Each mouse is immunized with a total amount of 200 μg of MOG_35–55 in 200 μl of the emulsion, resulting in a final antigen concentration of 1 mg/ml. The emulsion contains a 1:1 ratio (by volume) of MOG_35–55 solution: CFA and is administered to each mouse by subcutaneous injection. In practice, the MOG_35–55 peptide is dissolved in sterile saline at a concentration that is twice the final concentration, to allow for the dilution. Due to loss of some of the emulsion in the dead space of the hub of the syringe, excess emulsion should initially be prepared. We calculate the total volume of emulsion needed by multiplying the number of mice to be immunized by 1.5, and multiply that number by 200 μl, then this number is divided by two which gives the ­volume of both the MOG_35–55 peptide and the CFA needed. The ­emulsion is prepared using two glass syringes following the procedure ­outlined in 2.2.1.

Pertussis toxin from Bordetella pertussis (Calbiochem, Nottingham, UK) is re-suspended in sterile saline to a concentration of 50 μg/ml stock solution.

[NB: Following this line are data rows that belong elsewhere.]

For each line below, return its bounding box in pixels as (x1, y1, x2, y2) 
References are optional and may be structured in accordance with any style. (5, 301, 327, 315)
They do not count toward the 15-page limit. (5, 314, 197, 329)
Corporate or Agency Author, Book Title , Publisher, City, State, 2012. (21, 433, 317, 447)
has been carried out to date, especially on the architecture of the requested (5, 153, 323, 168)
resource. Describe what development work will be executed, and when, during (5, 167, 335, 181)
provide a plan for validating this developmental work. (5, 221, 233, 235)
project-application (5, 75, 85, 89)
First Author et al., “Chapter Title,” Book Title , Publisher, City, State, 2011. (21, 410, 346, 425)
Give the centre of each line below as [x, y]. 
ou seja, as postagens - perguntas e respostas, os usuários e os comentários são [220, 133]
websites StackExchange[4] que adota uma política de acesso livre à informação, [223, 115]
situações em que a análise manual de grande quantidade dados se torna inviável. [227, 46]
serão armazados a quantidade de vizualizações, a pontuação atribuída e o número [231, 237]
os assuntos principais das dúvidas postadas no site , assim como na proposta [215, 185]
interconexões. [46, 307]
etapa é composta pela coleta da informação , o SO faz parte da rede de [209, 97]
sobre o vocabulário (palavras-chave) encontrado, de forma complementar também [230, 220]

Dilutions are then made so that a final concentration of 30 (ng/ml) in sterile saline is achieved. Each mouse will receive 0.1 ml of pertussis toxin in saline i.p. on the day of immunization followed by a second dose 48 h later.

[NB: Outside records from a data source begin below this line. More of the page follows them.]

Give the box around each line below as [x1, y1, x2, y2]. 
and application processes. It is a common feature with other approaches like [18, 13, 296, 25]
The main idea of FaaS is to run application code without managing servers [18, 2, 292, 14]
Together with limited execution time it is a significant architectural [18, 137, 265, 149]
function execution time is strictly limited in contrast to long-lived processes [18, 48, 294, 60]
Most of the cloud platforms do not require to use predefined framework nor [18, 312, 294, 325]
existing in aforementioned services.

Mice are monitored daily to assess the magnitude of any neurological deficit and to detect weight gain or, more importantly, weight loss. In our laboratory, the clinical severity of EAE in mice is scored using a grading scale (0–7) that is outlined in Table 2. The symptoms of EAE tend to appear 9–14 days after immunization, but this timing can vary depending on the strain of mice used.